Finding the right distributor starts with your market analysis. You must find distributors in the right location, who have partnerships with your optimal wholesalers and retailers. The distributors are your gateway to a successful expansion. Localised distributors compete with state owned enterprises (SOEs), both having their unique advantages. A private company will likely run faster, but they have limitations on their territory and scope. Many private companies will set price limitations with their retailers that may work to your disadvantage if they undercut for the sake of their own sales goals. SOEs are more stable and generally have a good reputation for foreign business relationships, but it’s harder to terminate agreements or negotiate with a state-owned rather than private enterprise.
To find the right distributor, ask for a Request-for-Proposal from many potential companies. Outsourcing distribution requires you to set clear guidelines for a RFP, and then set your goals and guidelines for a working business partnership. Your RFP should include a brief outline of your company goals for expansion into China, and the specific goals for the distribution partnership. You will need to include the scope of work, expectations, resources given to the potential partner, and timeline requirements. You should establish a point of contact, who will manage the relationship and set the criteria for selection. Once you’ve received several submissions, then you can begin to evaluate and choose your partner.
Whether you choose a private or state-owned distributor, your main responsibility will be to create a clear distributor agreement. First and foremost, protect your name and branding; this is the most valuable asset you have. China does not recognize international trademarks until they have been separately registered in the country. In addition to the threat of IPR infringement, some foreign businesses have trouble with enforcing contractual agreement, or terminating distributor agreements unless clear guidelines are set from the start. These are the essential elements to include in your distributor agreement:
- Exclusivity agreements – Some Chinese distributors can assume another business identity and sell your competitor’s products if this portion of the agreement is not clear. It is legal, and will likely happen inevitably if you’re not careful.
- Market territory – Where will your distributor be allowed to sell or makes sales relationships? You must make sure they are looking after your best interest, not just theirs.

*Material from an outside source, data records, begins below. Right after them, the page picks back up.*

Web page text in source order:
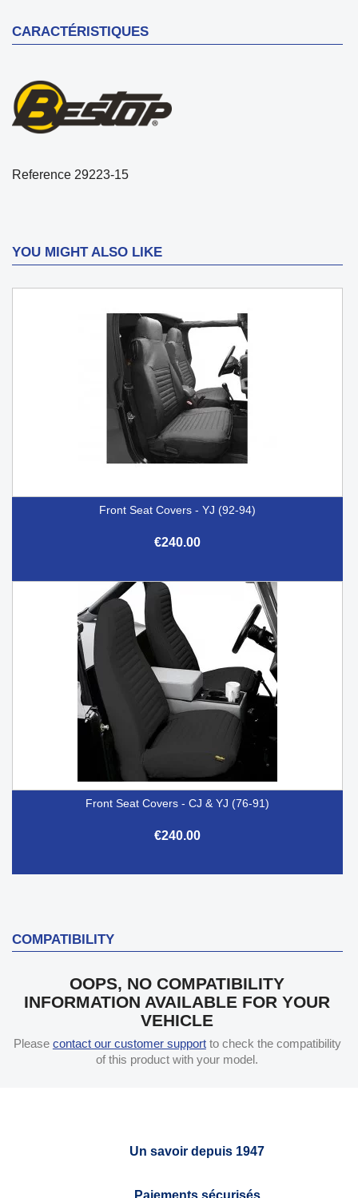
CARACTÉRISTIQUES
Reference 29223-15
YOU MIGHT ALSO LIKE
Front Seat Covers - YJ (92-94)
€240.00
Front Seat Covers - CJ & YJ (76-91)
€240.00
COMPATIBILITY
OOPS, NO COMPATIBILITY
INFORMATION AVAILABLE FOR YOUR
VEHICLE
Please contact our customer supportto check the compatibility
of this product with your model.
Un savoir depuis 1947
Paiements sécurisés
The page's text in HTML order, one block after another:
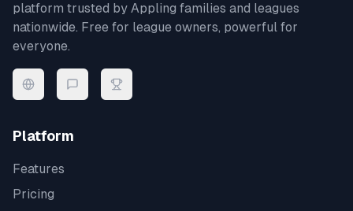
platform trusted by Appling families and leagues
nationwide. Free for league owners, powerful for
everyone.
Platform
Features
Pricing
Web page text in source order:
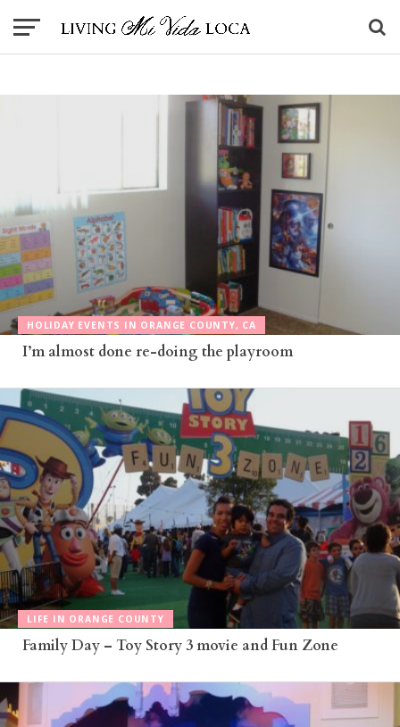
HOLIDAY EVENTS IN ORANGE COUNTY, CA
I’m almost done re-doing the playroom
LIFE IN ORANGE COUNTY
Family Day – Toy Story 3 movie and Fun Zone
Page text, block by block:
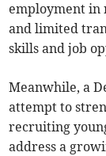
employment in
and limited
skills and job
Meanwhile, a
attempt to
recruiting
address a
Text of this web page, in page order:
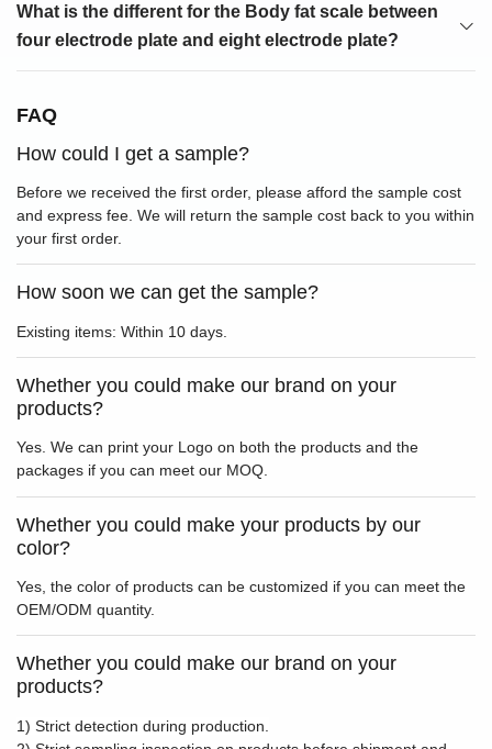
What is the different for the Body fat scale between
four electrode plate and eight electrode plate?
FAQ
How could I get a sample?
Before we received the first order, please afford the sample cost
and express fee. We will return the sample cost back to you within
your first order.
How soon we can get the sample?
Existing items: Within 10 days.
Whether you could make our brand on your
products?
Yes. We can print your Logo on both the products and the
packages if you can meet our MOQ.
Whether you could make your products by our
color?
Yes, the color of products can be customized if you can meet the
OEM/ODM quantity.
Whether you could make our brand on your
products?
1) Strict detection during production.
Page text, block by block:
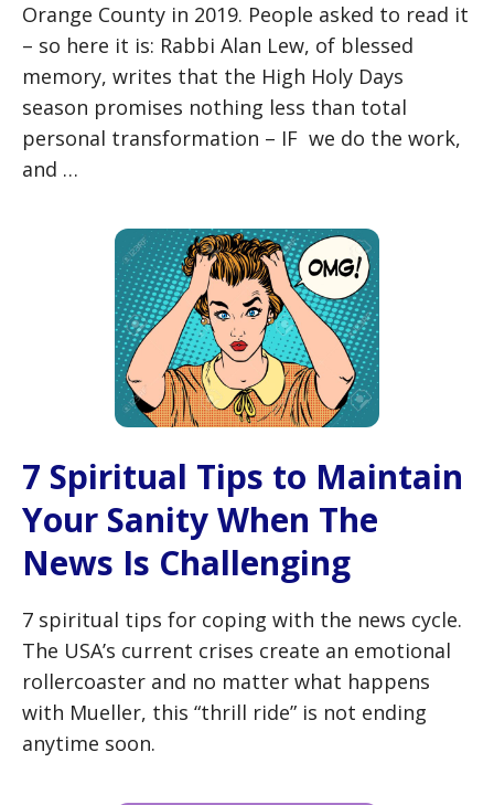
Orange County in 2019. People asked to read it
– so here it is: Rabbi Alan Lew, of blessed
memory, writes that the High Holy Days
season promises nothing less than total
personal transformation – IF we do the work,
and …
7 Spiritual Tips to Maintain
Your Sanity When The
News Is Challenging
7 spiritual tips for coping with the news cycle.
The USA’s current crises create an emotional
rollercoaster and no matter what happens
with Mueller, this “thrill ride” is not ending
anytime soon.
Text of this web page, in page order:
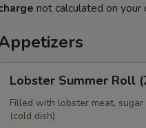
not calculated on your
Summer
Roll
(2)
Lobster Summer Roll
Filled with lobster meat,
(cold dish)
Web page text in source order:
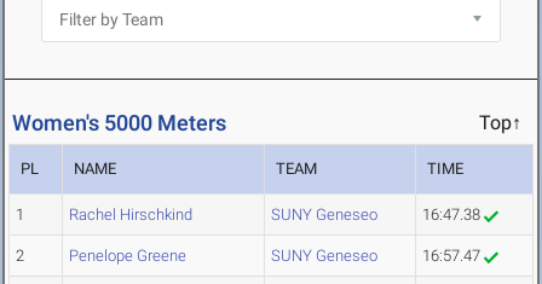
Women's 5000 Meters Top↑
PL NAME TEAM TIME
1 Rachel Hirschkind SUNY Geneseo 16:47.38
2 Penelope Greene SUNY Geneseo 16:57.47
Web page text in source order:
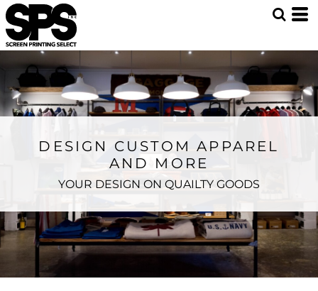
DESIGN CUSTOM APPAREL
AND MORE
YOUR DESIGN ON QUAILTY GOODS
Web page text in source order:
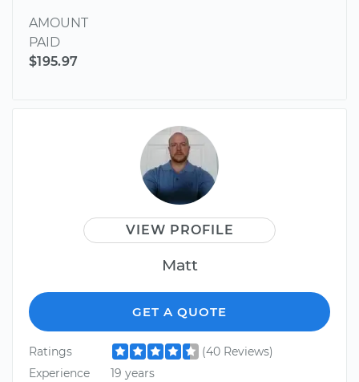
AMOUNT
PAID
$195.97
VIEW PROFILE
Matt
GET A QUOTE
Ratings
(40 Reviews)
Experience
19 years
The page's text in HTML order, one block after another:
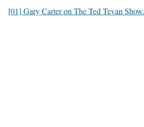
[01] Gary Carter on The Ted Tevan
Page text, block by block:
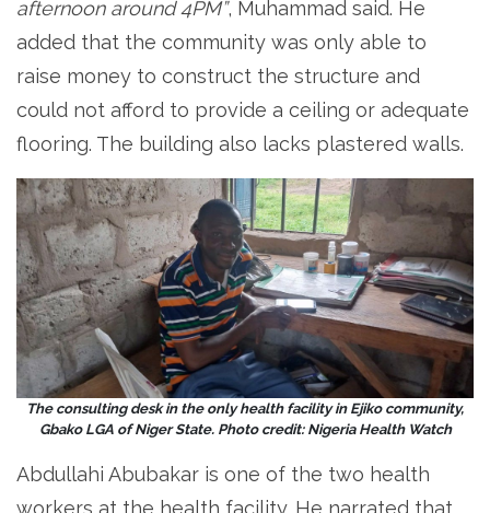
afternoon around 4PM”, Muhammad said. He
added that the community was only able to
raise money to construct the structure and
could not afford to provide a ceiling or adequate
flooring. The building also lacks plastered walls.
The consulting desk in the only health facility in Ejiko community,
Gbako LGA of Niger State. Photo credit: Nigeria Health Watch
Abdullahi Abubakar is one of the two health
workers at the health facility. He narrated that
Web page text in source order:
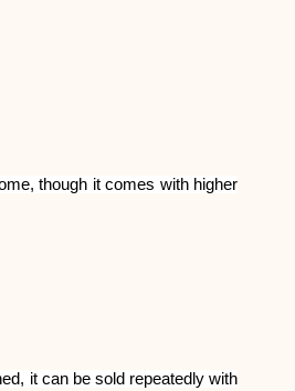
though it comes with higher
it can be sold repeatedly with
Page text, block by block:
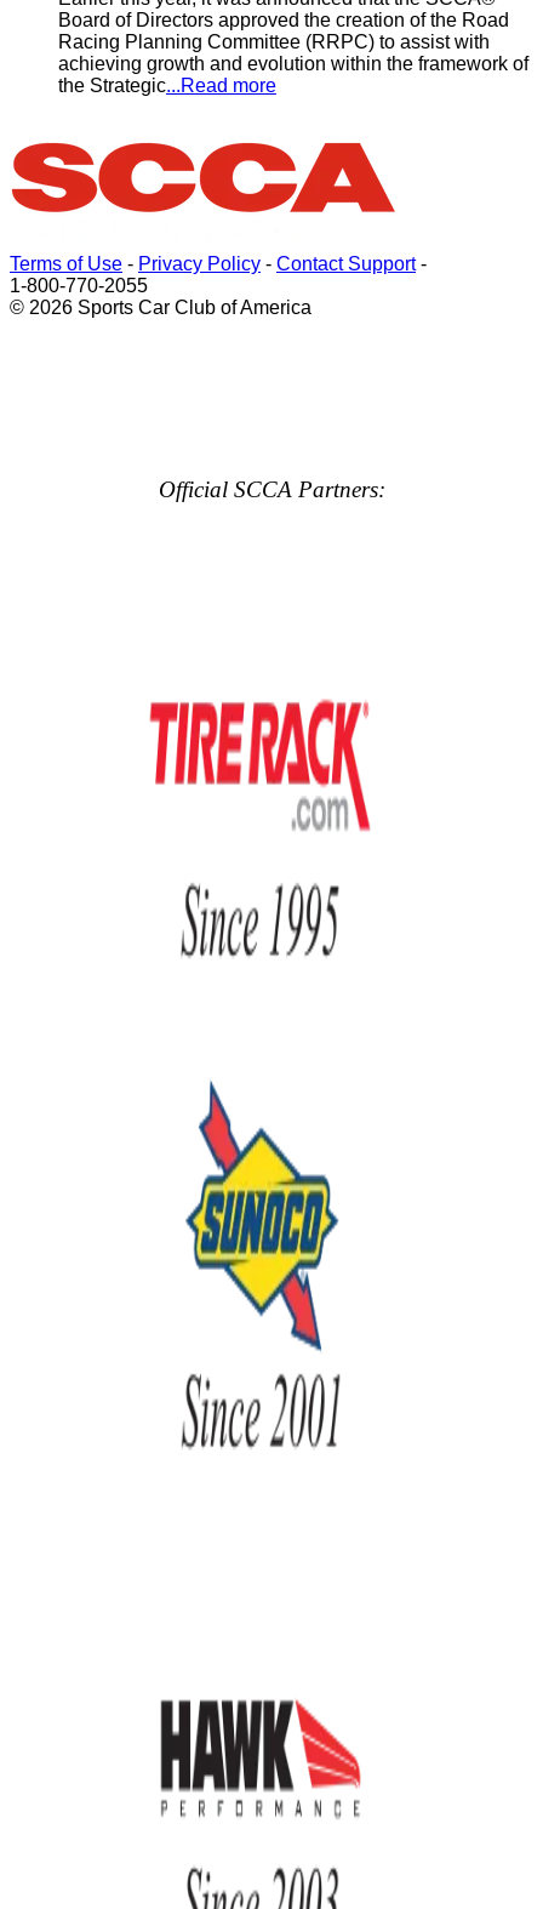
Board of Directors approved the creation of the Road
Racing Planning Committee (RRPC) to assist with
achieving growth and evolution within the framework of
the Strategic...Read more
Terms of Use - Privacy Policy - Contact Support-
1-800-770-2055
© 2026 Sports Car Club of America
Official SCCA Partners:
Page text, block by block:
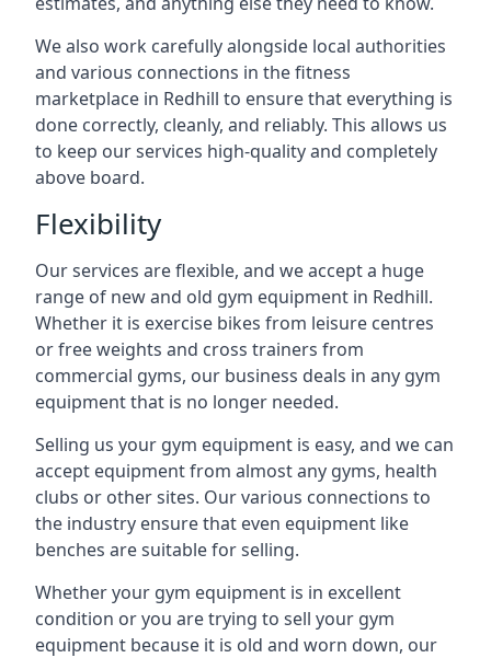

- Pricing and Sales Goals – You don’t want your distributor to allow price wars between your sales channels. Set clear pricing goals and limitations, while providing a sales quota for them to aim. You need to guarantee that your investments in China market entry are successful based on distributor performance.
- Ordering and Payment – Some distributors will pay upfront, but most prefer a consignment or open account agreement. This depends on the industry and target market, and how quickly of a return you expect to have. Only offer open account or consignment contracts to distributors who have maintained a strong reputation with many clients.
- Dispute resolutions and termination of agreements – Chinese distributors are well-protected under Chinese law. It is very difficult to terminate a bad relationship once an agreement is made, unless you set clear goals and expectations. If there is a conflict, provide the distributor guidelines on how to report and follow up.
Chapter 7. Marketing in China
The basic principles of marketing tell us that within any market segment, there is only a small niche which we can reach effectively (between 1% to 5% for startups or new market ventures). Finding that niche through market research determines your marketing plan. While in the U.S., you may have a clear understanding of consumer buying behaviors and market trends, Chinese customers act entirely different. Again, they are a few decades behind in developing a consumer culture as compared to the U.S. Their incentives to buy and socioeconomic needs are subtly different, but these nuances should define your new marketing strategy.
Greg Paull, Forbes Magazine contributor and international marketing consultant, describes three major mistakes that most U.S. companies mistakenly bring to their China marketing plan. He says that, “The lesson for U.S. marketers is that “China is different” and the ones that succeed here will be the companies that truly get under the fabric of the country from the inside.” Domestic companies in China will always outpace American entities. Chinese businesses work around the clock, and their culture is much more driven on speed than American corporate culture. The U.S. simply can’t compete with Chinese efficiency, so it’s best to not bother. Paull also points out that digital marketing cannot be approached with the same mindset for China, because their internet policies block or limit the consumer’s’ access to information, especially when it comes to marketing.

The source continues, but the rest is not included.